A surpresa veio ao ler em um dos principais veículos de imprensa do país uma série de reportagens especiais sobre as Manifestações de 2013. Esses protestos ocorreram entre os dias 15 e 26 de junho, quando o povo brasileiro saiu às ruas durante a Copa das Confederações, sediada no Brasil, e representaram um marco significativo para os anos seguintes, catalisando a rivalidade política atual.

“Uai… Mas já passou tanto tempo assim?” – pensei alto. – “Isso aconteceu ontem!”

Não, não foi ontem. O tempo passa sorrateiramente e nem percebemos o quão intensamente as coisas aconteceram em nossas vidas. Embora a lembrança desses acontecimentos seja recente em minha memória, fiz questão de mergulhar nos arquivos daquela época. Procurei pelas fotos e vídeos registrados em uma câmera digital que eu havia adquirido pouco tempo antes daqueles acontecimentos e que estão armazenados em meu computador. Nesse percurso de recordações, testemunhei um mundo que agora só existe no passado e na minha memória. Foi engraçado me ver com cabelos pretos e alguns quilos a menos, um lembrete inequívoco de que o tempo havia seguido seu curso inevitável.

Recordo-me com nitidez do início das manifestações, que eclodiram nas principais cidades do país às vésperas da Copa das Confederações. A insatisfação popular foi o motor que levou as pessoas às ruas e fez suas vozes ecoarem por várias cidades brasileiras, transformando-se em um gigantesco grito de milhares de pessoas. Essa onda ensurdecedora de protestos gerou, nas grandes cidades, outro tipo de onda: a violência, deixando um rastro de vandalismo e destruição.
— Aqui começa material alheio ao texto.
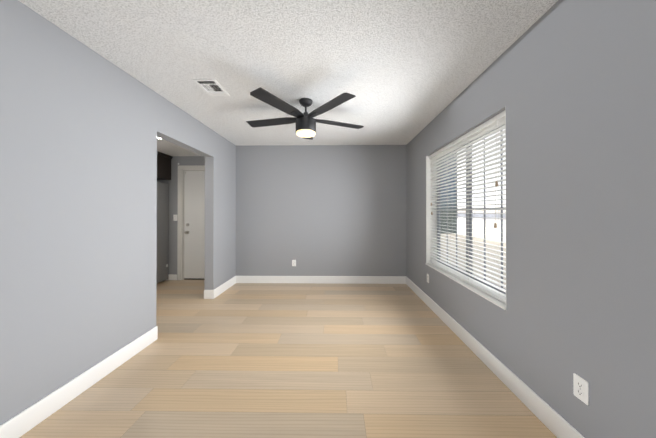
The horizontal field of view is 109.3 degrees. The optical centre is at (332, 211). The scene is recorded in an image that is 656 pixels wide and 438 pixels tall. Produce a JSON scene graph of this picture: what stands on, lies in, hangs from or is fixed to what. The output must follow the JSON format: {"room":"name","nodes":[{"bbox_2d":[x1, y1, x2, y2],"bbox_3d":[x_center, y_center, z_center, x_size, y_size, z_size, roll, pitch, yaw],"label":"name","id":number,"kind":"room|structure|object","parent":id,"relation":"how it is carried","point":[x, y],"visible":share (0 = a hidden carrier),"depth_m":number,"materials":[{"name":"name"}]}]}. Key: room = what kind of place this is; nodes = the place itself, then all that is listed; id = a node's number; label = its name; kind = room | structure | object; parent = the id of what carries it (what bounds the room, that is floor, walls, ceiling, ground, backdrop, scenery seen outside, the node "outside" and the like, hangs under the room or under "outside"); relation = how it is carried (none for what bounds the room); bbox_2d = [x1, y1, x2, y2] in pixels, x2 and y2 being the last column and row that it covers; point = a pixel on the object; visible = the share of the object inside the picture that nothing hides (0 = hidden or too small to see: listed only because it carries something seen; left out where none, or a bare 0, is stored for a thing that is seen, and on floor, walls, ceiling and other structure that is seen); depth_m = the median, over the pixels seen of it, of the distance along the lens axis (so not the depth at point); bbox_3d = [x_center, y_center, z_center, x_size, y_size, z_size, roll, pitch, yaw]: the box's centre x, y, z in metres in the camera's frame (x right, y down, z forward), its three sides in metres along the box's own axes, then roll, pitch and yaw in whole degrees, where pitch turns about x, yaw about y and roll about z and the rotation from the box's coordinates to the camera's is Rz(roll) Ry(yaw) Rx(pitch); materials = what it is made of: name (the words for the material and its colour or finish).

Uma semana depois de ganharem força em São Paulo, Belo Horizonte e Rio de Janeiro, vi um anúncio nas redes sociais convocando os itaunenses para uma concentração na Praça Celi, na Avenida Jove Soares, a fim de expressarmos nosso descontentamento. Naquela ocasião, não sabíamos ao certo quem estava liderando o evento. Era uma manifestação desprovida de direção ou liderança definida. Fui acompanhado do meu filho mais novo, que era adolescente na época. Durante a concentração, nos deparamos com uma multidão de todas as idades, cada pessoa carregando cartazes de protesto, com os rostos pintados, bandeiras do Brasil tremulando ao vento, apitos, tambores e uma atmosfera efervescente de clamor coletivo.

Não demorou muito para eu encontrar os amigos, incluindo meu fiel camarada e futuro confrade na Academia Itaunense de Letras, Sílvio Bernardes, com sua característica cabeleira branca, posando ao meu lado para uma foto. Avistei Clênio “Caveira Rachada”, sem sua atual barba profética, exibindo cabelos curtos (essa foto, certamente, teria um valor incalculável nos dias de hoje), além de tantos outros conhecidos e desconhecidos que se juntaram à multidão.
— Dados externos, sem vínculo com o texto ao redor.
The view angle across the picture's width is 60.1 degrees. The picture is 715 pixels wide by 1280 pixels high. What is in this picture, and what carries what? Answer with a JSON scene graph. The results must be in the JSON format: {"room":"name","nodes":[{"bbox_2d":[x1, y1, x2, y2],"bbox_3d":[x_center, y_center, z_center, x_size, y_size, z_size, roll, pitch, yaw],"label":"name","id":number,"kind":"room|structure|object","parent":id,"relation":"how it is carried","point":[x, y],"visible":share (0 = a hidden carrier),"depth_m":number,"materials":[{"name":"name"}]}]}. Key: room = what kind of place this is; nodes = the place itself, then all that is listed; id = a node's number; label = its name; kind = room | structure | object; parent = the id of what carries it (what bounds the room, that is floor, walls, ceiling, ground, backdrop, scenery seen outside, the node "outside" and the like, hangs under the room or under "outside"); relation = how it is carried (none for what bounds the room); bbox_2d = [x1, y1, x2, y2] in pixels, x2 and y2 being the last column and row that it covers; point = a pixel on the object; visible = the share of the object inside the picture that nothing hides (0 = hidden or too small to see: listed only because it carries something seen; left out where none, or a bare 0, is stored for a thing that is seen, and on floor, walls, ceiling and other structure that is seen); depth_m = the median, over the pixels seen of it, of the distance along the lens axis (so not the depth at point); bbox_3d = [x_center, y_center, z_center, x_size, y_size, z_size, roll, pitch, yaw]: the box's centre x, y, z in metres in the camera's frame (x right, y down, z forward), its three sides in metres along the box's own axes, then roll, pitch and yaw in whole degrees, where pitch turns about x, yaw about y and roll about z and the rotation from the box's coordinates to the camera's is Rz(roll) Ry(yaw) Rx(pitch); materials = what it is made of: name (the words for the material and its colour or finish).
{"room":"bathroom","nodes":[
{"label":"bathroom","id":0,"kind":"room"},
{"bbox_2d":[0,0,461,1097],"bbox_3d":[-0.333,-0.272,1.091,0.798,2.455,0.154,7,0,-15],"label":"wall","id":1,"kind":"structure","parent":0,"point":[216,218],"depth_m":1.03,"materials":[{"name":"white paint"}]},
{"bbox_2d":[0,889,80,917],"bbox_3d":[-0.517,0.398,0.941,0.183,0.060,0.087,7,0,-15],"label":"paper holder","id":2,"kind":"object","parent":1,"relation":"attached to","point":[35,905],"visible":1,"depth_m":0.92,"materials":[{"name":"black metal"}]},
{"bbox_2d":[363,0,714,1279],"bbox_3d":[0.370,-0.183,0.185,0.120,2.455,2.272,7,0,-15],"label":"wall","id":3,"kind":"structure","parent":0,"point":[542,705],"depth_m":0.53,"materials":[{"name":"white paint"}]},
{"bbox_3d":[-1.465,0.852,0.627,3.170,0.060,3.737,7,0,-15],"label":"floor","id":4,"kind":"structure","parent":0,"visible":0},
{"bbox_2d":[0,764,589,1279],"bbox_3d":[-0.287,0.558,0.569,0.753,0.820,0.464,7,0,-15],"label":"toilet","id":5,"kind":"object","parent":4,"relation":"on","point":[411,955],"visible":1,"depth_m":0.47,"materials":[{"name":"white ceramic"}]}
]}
Em Itaúna, o protesto transcorreu pacificamente. O mar de pessoas invadiu a Avenida Jove Soares, convocando os moradores nas janelas e sacadas dos prédios a aderirem à manifestação, onde acenavam e aplaudiam. Ao meu lado, meu filho ia gritando com uma voz aguda e grave, típica dos adolescentes, um desencontrado e engraçado “Vem para a rua”. A caminhada seguiu pelas ruas e praças e, em um determinado momento, cantamos a música de Geraldo Vandré, “Para não dizer que não falei das flores”.

Paramos em frente à prefeitura, onde um batalhão de choque composto por seis policiais posava com expressão intimidadora. No entanto, ninguém queria brigar. A intenção era apenas exigir um pouco mais de dignidade e respeito por parte dos nossos governantes. Ali não se tratava de uma revolução orquestrada pela esquerda ou do surgimento de uma nova direita. As cores das camisas vermelhas e amarelas se misturavam. Era um movimento apartidário, um grito coletivo de um povo com tantas carências.
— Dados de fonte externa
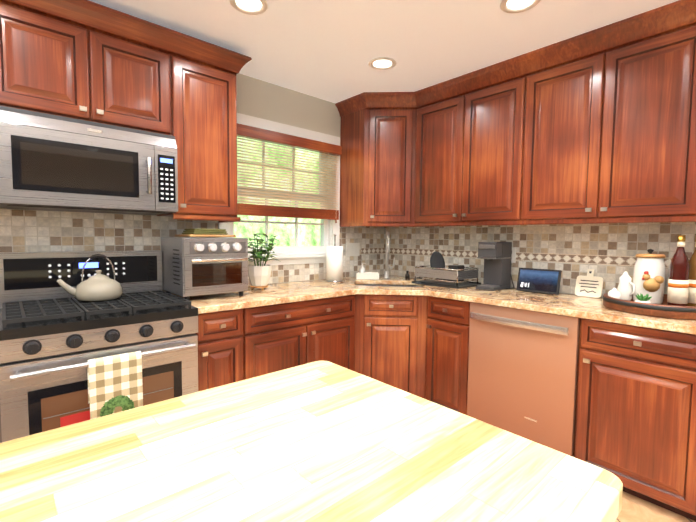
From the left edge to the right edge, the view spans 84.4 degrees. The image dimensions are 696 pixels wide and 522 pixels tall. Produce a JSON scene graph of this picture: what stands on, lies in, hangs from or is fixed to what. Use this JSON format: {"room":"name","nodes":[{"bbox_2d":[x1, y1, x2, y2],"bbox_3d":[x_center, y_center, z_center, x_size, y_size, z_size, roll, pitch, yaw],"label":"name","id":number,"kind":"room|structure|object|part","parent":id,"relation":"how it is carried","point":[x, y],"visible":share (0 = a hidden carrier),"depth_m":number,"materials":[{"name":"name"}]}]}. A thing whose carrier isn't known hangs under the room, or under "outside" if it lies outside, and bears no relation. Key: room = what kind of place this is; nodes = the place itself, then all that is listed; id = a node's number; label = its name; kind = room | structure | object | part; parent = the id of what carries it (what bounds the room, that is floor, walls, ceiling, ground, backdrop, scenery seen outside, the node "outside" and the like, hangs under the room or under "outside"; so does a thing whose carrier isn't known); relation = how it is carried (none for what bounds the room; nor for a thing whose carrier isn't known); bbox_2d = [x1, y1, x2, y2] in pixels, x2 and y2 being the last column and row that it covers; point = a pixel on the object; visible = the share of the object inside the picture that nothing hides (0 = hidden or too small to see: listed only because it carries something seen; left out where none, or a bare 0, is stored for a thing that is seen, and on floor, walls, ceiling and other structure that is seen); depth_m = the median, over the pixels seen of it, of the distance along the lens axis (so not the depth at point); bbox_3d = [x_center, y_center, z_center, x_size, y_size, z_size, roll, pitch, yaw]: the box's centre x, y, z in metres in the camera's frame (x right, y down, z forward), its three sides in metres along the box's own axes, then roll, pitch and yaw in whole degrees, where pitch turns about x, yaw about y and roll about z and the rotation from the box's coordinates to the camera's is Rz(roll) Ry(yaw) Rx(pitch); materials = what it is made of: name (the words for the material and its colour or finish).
{"room":"kitchen","nodes":[
{"label":"kitchen","id":0,"kind":"room"},
{"bbox_2d":[0,73,382,285],"bbox_3d":[-1.759,-0.086,2.053,5.900,2.440,0.150,-3,5,-42],"label":"wall","id":1,"kind":"structure","parent":0,"point":[258,98],"depth_m":3.01,"materials":[{"name":"grey paint"}]},
{"bbox_2d":[0,0,251,222],"bbox_3d":[-1.488,-0.735,1.888,2.027,1.016,0.385,-3,5,-42],"label":"upper cabinet","id":2,"kind":"object","parent":1,"relation":"attached to","point":[87,60],"visible":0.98,"depth_m":2.02,"materials":[{"name":"brown wood"}]},
{"bbox_2d":[0,106,177,214],"bbox_3d":[-1.333,-0.471,1.986,0.756,0.422,0.454,-3,5,-42],"label":"microwave","id":3,"kind":"object","parent":2,"relation":"attached to","point":[49,162],"visible":1,"depth_m":1.83,"materials":[{"name":"grey metal"}]},
{"bbox_2d":[0,209,385,291],"bbox_3d":[-1.021,-0.050,2.610,3.740,0.490,0.009,-3,5,-42],"label":"tile backsplash","id":4,"kind":"structure","parent":1,"relation":"attached to","point":[34,231],"depth_m":2.30,"materials":[{"name":"tile"}]},
{"bbox_2d":[346,243,359,255],"bbox_3d":[0.048,-0.106,3.554,0.163,0.123,0.008,-3,5,-42],"label":"switch plate","id":5,"kind":"object","parent":4,"relation":"attached to","point":[352,249],"visible":1,"depth_m":3.55,"materials":[{"name":"white plastic"}]},
{"bbox_2d":[218,113,339,264],"bbox_3d":[-0.534,-0.523,3.092,1.130,1.100,0.195,-3,5,-42],"label":"window","id":6,"kind":"structure","parent":1,"relation":"in","point":[295,258],"depth_m":3.16,"materials":[{"name":"white paint"}]},
{"bbox_3d":[-0.547,-0.524,3.107,0.934,0.924,0.081,-3,5,-42],"label":"window frame sash","id":7,"kind":"part","parent":6,"relation":"part of","materials":[{"name":"wood"}]},
{"bbox_2d":[237,123,341,155],"bbox_3d":[-0.458,-0.935,2.987,1.030,0.077,0.061,-3,5,-42],"label":"valance","id":8,"kind":"object","parent":6,"relation":"attached to","point":[258,134],"visible":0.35,"depth_m":2.94,"materials":[{"name":"brown wood"}]},
{"bbox_2d":[237,138,338,222],"bbox_3d":[-0.460,-0.604,3.006,1.001,0.584,0.050,-3,5,-42],"label":"window blinds slats","id":9,"kind":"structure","parent":8,"relation":"hanging from","point":[254,208],"depth_m":2.98,"materials":[{"name":"brown wood"}]},
{"bbox_2d":[195,295,354,391],"bbox_3d":[-0.569,0.675,2.637,1.156,0.874,0.646,-3,5,-42],"label":"base cabinet","id":10,"kind":"object","parent":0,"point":[236,345],"depth_m":2.33,"materials":[{"name":"brown wood"}]},
{"bbox_2d":[89,0,678,102],"bbox_3d":[0.038,-1.189,-0.011,5.900,0.050,5.500,-3,5,-42],"label":"ceiling","id":11,"kind":"structure","parent":0,"point":[327,50],"depth_m":2.18,"materials":[{"name":"white paint"}]},
{"bbox_2d":[229,0,267,14],"bbox_3d":[-0.493,-1.282,1.914,0.188,0.008,0.188,-3,5,-42],"label":"recessed light","id":12,"kind":"object","parent":11,"relation":"in","point":[253,7],"visible":1,"depth_m":1.93,"materials":[{"name":"white glass"}]},
{"bbox_2d":[368,57,395,69],"bbox_3d":[0.229,-1.315,2.561,0.188,0.008,0.188,-3,5,-42],"label":"recessed light","id":13,"kind":"object","parent":11,"relation":"in","point":[382,63],"visible":1,"depth_m":2.56,"materials":[{"name":"white glass"}]},
{"bbox_2d":[500,0,540,12],"bbox_3d":[0.843,-1.266,1.877,0.188,0.008,0.188,-3,5,-42],"label":"recessed light","id":14,"kind":"object","parent":11,"relation":"in","point":[513,6],"visible":1,"depth_m":1.91,"materials":[{"name":"white glass"}]},
{"bbox_2d":[615,491,695,521],"bbox_3d":[0.013,1.296,0.142,5.900,0.050,5.500,-3,5,-42],"label":"floor","id":15,"kind":"structure","parent":0,"point":[635,509],"depth_m":1.80,"materials":[{"name":"ceramic"}]},
{"bbox_2d":[0,250,197,442],"bbox_3d":[-1.246,0.555,1.939,0.760,1.185,0.712,-3,5,-42],"label":"gas range","id":16,"kind":"object","parent":15,"relation":"on","point":[55,336],"visible":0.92,"depth_m":1.78,"materials":[{"name":"grey metal"}]},
{"bbox_2d":[57,254,122,301],"bbox_3d":[-1.313,0.082,1.961,0.282,0.235,0.212,-3,5,-42],"label":"kettle","id":17,"kind":"object","parent":16,"relation":"on","point":[98,286],"visible":1,"depth_m":1.92,"materials":[{"name":"beige ceramic"}]},
{"bbox_2d":[87,351,142,419],"bbox_3d":[-1.016,0.568,1.683,0.200,0.316,0.051,-3,5,-42],"label":"dish towel","id":18,"kind":"object","parent":16,"relation":"hanging from","point":[115,383],"visible":0.79,"depth_m":1.66,"materials":[{"name":"beige fabric"}]},
{"bbox_2d":[0,361,622,521],"bbox_3d":[-0.418,0.795,0.367,1.590,0.915,0.753,-3,5,-42],"label":"kitchen island top","id":19,"kind":"object","parent":15,"relation":"on","point":[321,441],"visible":1,"depth_m":0.61,"materials":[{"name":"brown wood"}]},
{"bbox_2d":[354,294,427,398],"bbox_3d":[0.331,0.648,3.225,0.970,0.874,0.970,-3,5,-42],"label":"base cabinet","id":20,"kind":"object","parent":15,"relation":"on","point":[390,347],"visible":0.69,"depth_m":2.78,"materials":[{"name":"brown wood"}]},
{"bbox_2d":[171,274,695,334],"bbox_3d":[0.677,0.274,1.944,2.119,0.036,3.298,-3,5,-42],"label":"countertop","id":21,"kind":"structure","parent":20,"relation":"on","point":[573,305],"depth_m":2.38,"materials":[{"name":"beige stone"}]},
{"bbox_2d":[161,237,247,300],"bbox_3d":[-0.874,0.034,2.367,0.391,0.357,0.437,-3,5,-42],"label":"fryer toaster oven","id":22,"kind":"object","parent":21,"relation":"on","point":[194,266],"visible":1,"depth_m":2.23,"materials":[{"name":"silver metal"}]},
{"bbox_2d":[175,229,235,236],"bbox_3d":[-0.880,-0.173,2.372,0.280,0.049,0.260,-3,5,-42],"label":"cutting board","id":23,"kind":"object","parent":22,"relation":"on","point":[207,232],"visible":1,"depth_m":2.30,"materials":[{"name":"brown wood"}]},
{"bbox_2d":[248,233,280,289],"bbox_3d":[-0.605,0.001,2.647,0.286,0.395,0.300,-3,5,-42],"label":"potted plant","id":24,"kind":"object","parent":21,"relation":"on","point":[259,275],"visible":0.98,"depth_m":2.60,"materials":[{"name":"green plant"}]},
{"bbox_2d":[325,234,343,282],"bbox_3d":[-0.110,-0.024,3.169,0.156,0.391,0.156,-3,5,-42],"label":"paper towel holder","id":25,"kind":"object","parent":21,"relation":"on","point":[334,263],"visible":1,"depth_m":3.11,"materials":[{"name":"white paper"}]},
{"bbox_2d":[356,263,378,278],"bbox_3d":[0.176,0.088,3.426,0.200,0.141,0.085,1,4,3],"label":"sink caddy","id":26,"kind":"object","parent":21,"relation":"on","point":[361,274],"visible":1,"depth_m":3.39,"materials":[{"name":"white"}]},
{"bbox_2d":[356,284,420,286],"bbox_3d":[0.330,0.313,3.123,0.574,0.190,0.414,1,4,3],"label":"undermount sink basin","id":27,"kind":"object","parent":21,"relation":"in","point":[388,285],"visible":0.12,"depth_m":3.30,"materials":[{"name":"silver metal"}]},
{"bbox_2d":[384,231,394,277],"bbox_3d":[0.359,-0.053,3.415,0.190,0.428,0.167,-3,5,-42],"label":"pull-down faucet","id":28,"kind":"object","parent":21,"relation":"on","point":[386,274],"visible":1,"depth_m":3.48,"materials":[{"name":"silver metal"}]},
{"bbox_2d":[405,271,409,278],"bbox_3d":[0.540,0.123,3.493,0.040,0.070,0.039,-3,5,-42],"label":"soap dispenser","id":29,"kind":"object","parent":21,"relation":"on","point":[407,275],"visible":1,"depth_m":3.48,"materials":[{"name":"black plastic"}]},
{"bbox_2d":[411,251,480,288],"bbox_3d":[0.783,0.056,3.068,0.330,0.261,0.430,-3,5,-42],"label":"dish rack","id":30,"kind":"object","parent":21,"relation":"on","point":[454,276],"visible":1,"depth_m":2.98,"materials":[{"name":"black metal"}]},
{"bbox_2d":[476,242,511,290],"bbox_3d":[1.075,0.032,2.830,0.260,0.345,0.144,-3,5,-42],"label":"pod coffee maker","id":31,"kind":"object","parent":21,"relation":"on","point":[496,256],"visible":0.98,"depth_m":2.79,"materials":[{"name":"grey plastic"}]},
{"bbox_2d":[516,268,561,294],"bbox_3d":[1.322,0.135,2.649,0.102,0.165,0.275,-3,5,-42],"label":"smart display","id":32,"kind":"object","parent":21,"relation":"on","point":[545,281],"visible":1,"depth_m":2.62,"materials":[{"name":"black plastic"}]},
{"bbox_2d":[575,269,603,297],"bbox_3d":[1.554,0.142,2.474,0.055,0.178,0.150,-3,5,-42],"label":"sign plaque","id":33,"kind":"object","parent":21,"relation":"on","point":[590,284],"visible":0.98,"depth_m":2.47,"materials":[{"name":"beige wood"}]},
{"bbox_2d":[603,293,695,319],"bbox_3d":[1.641,0.229,2.020,0.504,0.062,0.504,-3,5,-42],"label":"wood tray","id":34,"kind":"object","parent":21,"relation":"on","point":[663,309],"visible":0.65,"depth_m":1.86,"materials":[{"name":"brown wood"}]},
{"bbox_2d":[608,271,634,300],"bbox_3d":[1.542,0.147,2.157,0.184,0.172,0.109,-3,5,-42],"label":"creamer","id":35,"kind":"object","parent":34,"relation":"on","point":[624,290],"visible":0.75,"depth_m":2.17,"materials":[{"name":"white ceramic"}]},
{"bbox_2d":[635,293,651,302],"bbox_3d":[1.547,0.206,2.014,0.071,0.071,0.071,-3,5,-42],"label":"succulent","id":36,"kind":"object","parent":34,"relation":"on","point":[643,299],"visible":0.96,"depth_m":2.00,"materials":[{"name":"green plant"}]},
{"bbox_2d":[633,249,665,303],"bbox_3d":[1.663,0.084,2.121,0.157,0.304,0.146,-3,5,-42],"label":"canister","id":37,"kind":"object","parent":34,"relation":"on","point":[649,274],"visible":0.92,"depth_m":2.07,"materials":[{"name":"white ceramic"}]},
{"bbox_2d":[667,235,689,305],"bbox_3d":[1.705,0.056,1.978,0.082,0.378,0.082,-3,5,-42],"label":"syrup bottle","id":38,"kind":"object","parent":34,"relation":"on","point":[678,280],"visible":0.94,"depth_m":1.95,"materials":[{"name":"red glass"}]},
{"bbox_2d":[687,235,695,306],"bbox_3d":[1.802,0.057,1.982,0.082,0.378,0.082,-3,5,-42],"label":"syrup bottle","id":39,"kind":"object","parent":34,"relation":"on","point":[692,287],"visible":0.6,"depth_m":1.97,"materials":[{"name":"brown glass"}]},
{"bbox_2d":[425,296,469,414],"bbox_3d":[0.891,0.677,2.843,0.646,0.874,0.349,-3,5,-42],"label":"base cabinet","id":40,"kind":"object","parent":15,"relation":"on","point":[447,353],"visible":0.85,"depth_m":2.63,"materials":[{"name":"brown wood"}]},
{"bbox_2d":[467,302,579,456],"bbox_3d":[1.199,0.704,2.460,0.665,0.872,0.626,-3,5,-42],"label":"dishwasher","id":41,"kind":"object","parent":15,"relation":"on","point":[522,372],"visible":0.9,"depth_m":2.23,"materials":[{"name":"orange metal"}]},
{"bbox_2d":[574,318,695,520],"bbox_3d":[1.613,0.732,2.060,0.618,0.874,0.515,-3,5,-42],"label":"base cabinet","id":42,"kind":"object","parent":15,"relation":"on","point":[635,428],"visible":0.96,"depth_m":1.82,"materials":[{"name":"brown wood"}]},
{"bbox_3d":[2.217,-0.038,1.926,0.150,2.440,5.350,-3,5,-42],"label":"wall","id":43,"kind":"structure","parent":0,"visible":0},
{"bbox_2d":[339,92,434,226],"bbox_3d":[0.360,-0.847,3.389,0.608,1.038,0.608,-3,5,-42],"label":"upper cabinet","id":44,"kind":"object","parent":43,"relation":"attached to","point":[377,129],"depth_m":3.17,"materials":[{"name":"brown wood"}]},
{"bbox_2d":[415,72,522,225],"bbox_3d":[0.963,-0.767,2.933,0.323,0.945,0.880,-3,5,-42],"label":"upper cabinet","id":45,"kind":"object","parent":43,"relation":"attached to","point":[467,140],"depth_m":2.78,"materials":[{"name":"brown wood"}]},
{"bbox_2d":[385,222,695,296],"bbox_3d":[1.473,-0.026,2.638,0.009,0.490,3.299,-3,5,-42],"label":"tile backsplash","id":46,"kind":"structure","parent":43,"relation":"attached to","point":[607,252],"depth_m":2.65,"materials":[{"name":"tile"}]},
{"bbox_2d":[511,247,515,262],"bbox_3d":[1.227,-0.045,2.897,0.008,0.115,0.075,-3,5,-42],"label":"outlet","id":47,"kind":"object","parent":46,"relation":"attached to","point":[513,259],"visible":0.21,"depth_m":2.88,"materials":[{"name":"white plastic"}]},
{"bbox_2d":[515,16,695,223],"bbox_3d":[1.550,-0.720,2.279,0.323,0.945,0.880,-3,5,-42],"label":"upper cabinet","id":48,"kind":"object","parent":43,"relation":"attached to","point":[597,126],"depth_m":2.13,"materials":[{"name":"brown wood"}]},
{"label":"outside","id":49,"kind":"structure","parent":0,"visible":0},
{"bbox_2d":[234,137,319,246],"bbox_3d":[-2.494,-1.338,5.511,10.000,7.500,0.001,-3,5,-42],"label":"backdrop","id":50,"kind":"structure","parent":49,"point":[315,233],"depth_m":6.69,"materials":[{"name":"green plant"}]}
]}
Aquelas manifestações deixaram marcas profundas e desencadearam uma nova fase política no Brasil, trazendo desencanto para alguns e engajamento político para outros. Foi um movimento democrático, uma convergência de atores e agendas diversas, que desencadeou um turbilhão político em nosso país e estimulou protestos nos anos subsequentes. O ápice dessa sequência de eventos deu-se com o processo de impeachment em 2016 e nos anos conturbados que se seguiram. Desde a complexa e contraditória Operação Lava Jato até a polarização das eleições de 2022, culminando no ato terrorista de 8 de janeiro de 2023. Ao contrário dos atos antidemocráticos mais recentes, as manifestações de 2013 foram representativas de diversas classes sociais e camadas da nação, refletindo uma insatisfação generalizada com a situação política e social do país. A definição desses atos está nas palavras da jornalista Mariliz Pereira Jorge: “Todo carnaval tem fim, o que nunca acabou no Brasil foi junho de 2013.” 

Ao fim daquelas manifestações, a seleção brasileira conquistou a Copa das Confederações, porém acabou sofrendo uma derrota avassaladora na Copa do Mundo do ano seguinte, um humilhante 7×1 frente à Alemanha, que se sagrou campeã.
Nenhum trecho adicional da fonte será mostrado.